Aldís Elfarsdóttir used corporate climate disclosures as a setting where language itself may contain signals of credible intent. She described a dataset covering a decade and 11,000 companies corresponding to 50% of global market capitalization. The surveys are voluntary: companies may respond because they want to, because investors want them to, or because supply-chain buyers want them to. The question is whether companies are likely to do what they say they will do.

Her team evaluates credibility using a regression with future three-year emissions as the outcome and communication signals, controls, and fixed effects as predictors: future emissions as a function of communication, controls, and fixed effects.

Elfarsdóttir described four contributions. The team used state-of-the-art language models on a novel dataset to produce new features from complex text. It linked credible intent to interactions between language and targets, including specificity multiplied by target type and climate language multiplied by target audience. It controlled for a richer set of information than prior work, including reporting history, initiative types, and audience. It also included private companies, whereas she said the literature has focused on public companies.
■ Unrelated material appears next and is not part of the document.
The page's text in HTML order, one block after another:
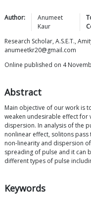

The main empirical distinction was between specific language and vague climate language. Specificity — granular, detailed language with quantitative elements, proper nouns, and action items — added credibility to climate targets. Elfarsdóttir compared it to asking an AI agent for a plan before it carries out an objective: if the plan is good, one can have more confidence in the objective. In practical terms, she said the coefficient was like reducing Scope 2, or indirect purchased electricity emissions, by about 20% at the three-year mark.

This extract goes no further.